I asked Frank whether they have considered collecting bad conceptual art. “I find it difficult to be ironic about conceptual art and non-representational art”, he says. He talked about the contemporary art institutions in the Boston area which he sometimes visits, like the ICA. “I’ll go there and scratch my head, not really understand why it is important.” He feels his museum offers a respite to viewers who don’t feel informed enough about contemporary art. “When people look at our collection, they don’t have to worry about that.”

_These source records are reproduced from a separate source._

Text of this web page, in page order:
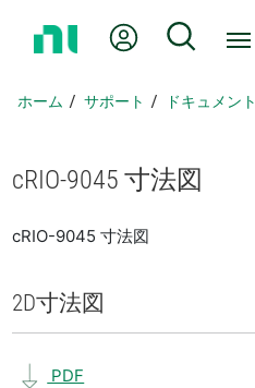
ペ
に
戻
Myアカウント
検索
ホーム サポート ドキュメント
cRIO-9045 寸法図
cRIO-9045 寸法図
2D寸法図
PDF
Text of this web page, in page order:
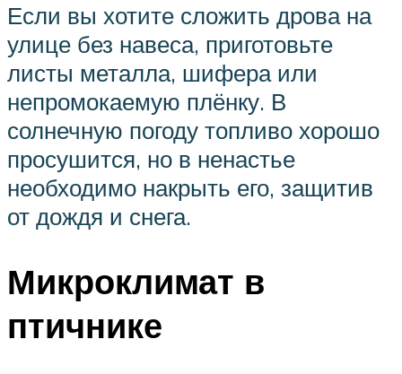
Если вы хотите сложить дрова на
улице без навеса, приготовьте
листы металла, шифера или
непромокаемую плёнку. В
солнечную погоду топливо хорошо
просушится, но в ненастье
необходимо накрыть его, защитив
от дождя и снега.
Микроклимат в
птичнике
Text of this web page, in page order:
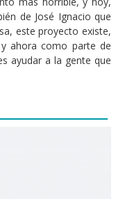
de José Ignacio que
este proyecto existe,
ahora como parte de
ayudar a la gente que
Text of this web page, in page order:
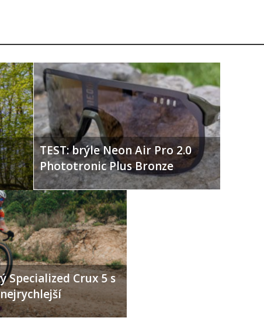
TEST: brýle Neon Air Pro 2.0
Phototronic Plus Bronze
Specialized Crux 5 s
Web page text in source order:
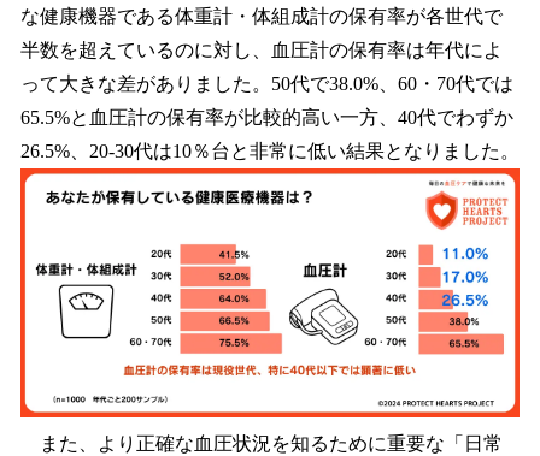
な健康機器である体重計・体組成計の保有率が各世代で
半数を超えているのに対し、血圧計の保有率は年代によ
って大きな差がありました。50代で38.0%、60・70代では
65.5%と血圧計の保有率が比較的高い一方、40代でわずか
26.5%、20-30代は10％台と非常に低い結果となりました。
また、より正確な血圧状況を知るために重要な「日常
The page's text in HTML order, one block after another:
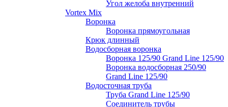
Угол желоба внутренний
Vortex Mix
Воронка
Воронка прямоугольная
Крюк длинный
Водосборная воронка
Воронка 125/90 Grand Line 125/90
Воронка водосборная 250/90
Grand Line 125/90
Водосточная труба
Труба Grand Line 125/90
Соединитель трубы
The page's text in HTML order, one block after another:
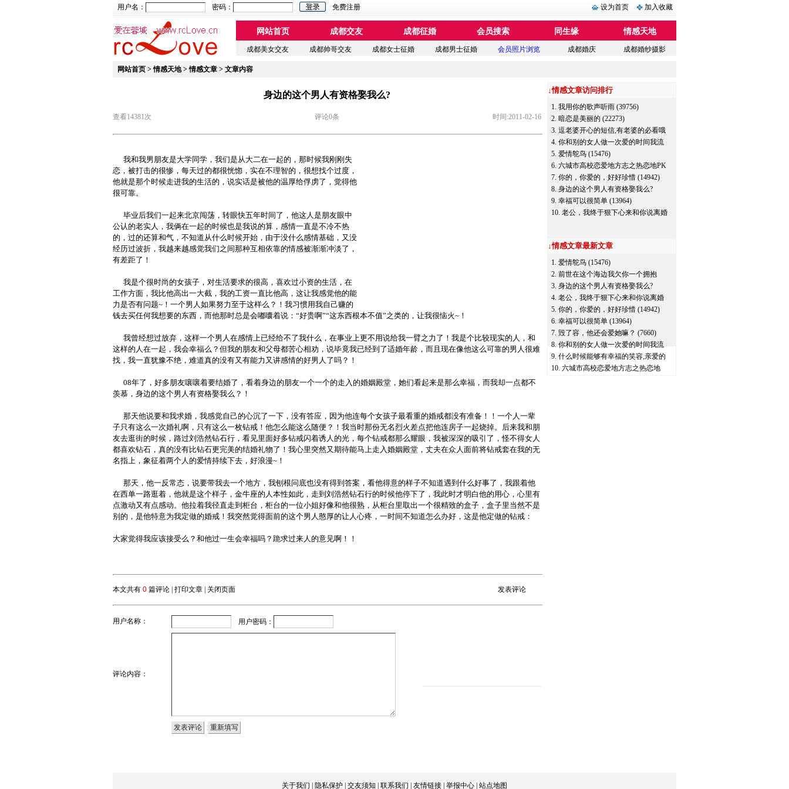
用户名： 密码： 免费注册 设为首页 加入收藏
网站首页 成都交友 成都征婚 会员搜索 同生缘 情感天地
成都美女交友 成都帅哥交友 成都女士征婚 成都男士征婚 会员照片浏览 成都婚庆 成都婚纱摄影
网站首页 >情感天地>情感文章 > 文章内容
身边的这个男人有资格娶我么?
查看14381次 评论0条 时间:2011-02-16
我和我男朋友是大学同学，我们是从大二在一起的，那时候我刚刚失
恋，被打击的很惨，每天过的都很恍惚，实在不理智的，很想找个过度，
他就是那个时候走进我的生活的，说实话是被他的温厚给俘虏了，觉得他
很可靠。
毕业后我们一起来北京闯荡，转眼快五年时间了，他这人是朋友眼中
公认的老实人，我俩在一起的时候也是我说的算，感情一直是不冷不热
的，过的还算和气，不知道从什么时候开始，由于没什么感情基础，又没
经历过波折，我越来越感觉我们之间那种互相依靠的情感被渐渐冲淡了，
有差距了！
我是个很时尚的女孩子，对生活要求的很高，喜欢过小资的生活，在
工作方面，我比他高出一大截，我的工资一直比他高，这让我感觉他的能
力是否有问题~！一个男人如果努力至于这样么？！我习惯用我自己赚的
钱去买任何我想要的东西，而他那时总是会嘟囔着说：“好贵啊”“这东西根本不值”之类的，让我很恼火~！
我曾经想过放弃，这样一个男人在感情上已经给不了我什么，在事业上更不用说给我一臂之力了！我是个比较现实的人，和
这样的人在一起，我会幸福么？但我的朋友和父母都苦心相劝，说毕竟我已经到了适婚年龄，而且现在像他这么可靠的男人很难
找，我一直犹豫不绝，难道真的没有又有能力又讲感情的好男人了吗？！
08年了，好多朋友嚷嚷着要结婚了，看着身边的朋友一个一个的走入的婚姻殿堂，她们看起来是那么幸福，而我却一点都不
羡慕，身边的这个男人有资格娶我么？！
那天他说要和我求婚，我感觉自己的心沉了一下，没有答应，因为他连每个女孩子最看重的婚戒都没有准备！！一个人一辈
子只有这么一次婚礼啊，只有这么一枚钻戒！他怎么能这么随便？！我当时那份无名烈火差点把他连房子一起烧掉。后来我和朋
友去逛街的时候，路过刘浩然钻石行，看见里面好多钻戒闪着诱人的光，每个钻戒都那么耀眼，我被深深的吸引了，怪不得女人
都喜欢钻石，真的没有比钻石更完美的结婚礼物了！我心里突然又期待能马上走入婚姻殿堂，丈夫在众人面前将钻戒套在我的无
名指上，象征着两个人的爱情持续下去，好浪漫~！
那天，他一反常态，说要带我去一个地方，我刨根问底也没有得到答案，看他得意的样子不知道遇到什么好事了，我跟着他
在西单一路逛着，他就是这个样子，金牛座的人本性如此，走到刘浩然钻石行的时候他停下了，我此时才明白他的用心，心里有
点激动又有点感动。他拉着我径直走到柜台，柜台的一位小姐好像和他很熟，从柜台里取出一个很精致的盒子，盒子里当然不是
别的，是他特意为我定做的婚戒！我突然觉得面前的这个男人憨厚的让人心疼，一时间不知道怎么办好，这是他定做的钻戒：
大家觉得我应该接受么？和他过一生会幸福吗？跪求过来人的意见啊！！
本文共有 0 篇评论 | 打印文章 关闭页面 发表评论
用户名称： 用户密码：
评论内容：
↓情感文章访问排行
1. 我用你的歌声听雨 (39756)
2. 暗恋是美丽的 (22273)
3. 逗老婆开心的短信,有老婆的必看哦
(17664)
4. 你和别的女人做一次爱的时间我流
了1000cc的血(16078)
5. 爱情鸵鸟 (15476)
6. 六城市高校恋爱地方志之热恋地PK
(15065)
7. 你的，你爱的，好好珍惜 (14942)
8. 身边的这个男人有资格娶我么?
(14381)
9. 幸福可以很简单 (13964)
10. 老公，我终于狠下心来和你说离婚
↓情感文章最新文章
1. 爱情鸵鸟 (15476)
2. 前世在这个海边我欠你一个拥抱
(13015)
3. 身边的这个男人有资格娶我么?
(14381)
4. 老公，我终于狠下心来和你说离婚
了 (13245)
5. 你的，你爱的，好好珍惜 (14942)
6. 幸福可以很简单 (13964)
7. 毁了容，他还会爱她嘛？ (7660)
8. 你和别的女人做一次爱的时间我流
了1000cc的血(16078)
9. 什么时候能够有幸福的笑容,亲爱的
能告诉我吗?(8213)
10. 六城市高校恋爱地方志之热恋地
关于我们 隐私保护 交友须知 联系我们 友情链接 举报中心 站点地图

The formal presentation of the works, in his view, is a way to do a bit of a parody about the self-importance of art museums. And part of that presentation is the label text. In Frank’s words, he “interpretates” every work (in his view, the works are so vexing that merely “interpreting” them would be insufficient). “I put a lot of work into those”, he said. “The interpretations are important to explain what MOBA is all about.”
Frank’s interpretations are indeed the soul of MOBA: each work almost invariably has one. In one work, the accompanying interpretive text reads: “This is a delightful example of labor-intensive pointlessism.” A category of the collection titled “Dopplehangers” bears the subtitle: “Poor Traits that, intentionally or not, resemble famous people.” Meanwhile, the section “ In the Nood (caution: contains noodity)” includes a piece with the description: “MOBA curators believe this painting, as well as others in the collection, may have been affected by the artist never actually having seen a naked woman.” And sometimes the interpretation is directly taken from the inscription left by the actual artist on the piece: “[this is my] partner Lyn, losing the battle with the middle objective of her research grant proposal (something to do with crosstalk between insulin-like growth factor binding proteins and retinoid-X receptor heterodimerization, since you ask.)”
MOBA, while not intentionally so, may be a conceptual work in it of itself: a rare form of conceptual outsider art (or a unique form of outsider institutional critique) where, in a Duchampian way, the interpretive texts serve the role of completing the work. But more importantly, this project illustrates the infinite capacity of bad art to inspire us. Art history might one day have to consider, beyond the extensive study and cataloguing of masterpieces and aesthetic geniuses, to delve into the yet unexplored but deep and powerful impact of those who placed the bar so low that they inspired others to propel upwards.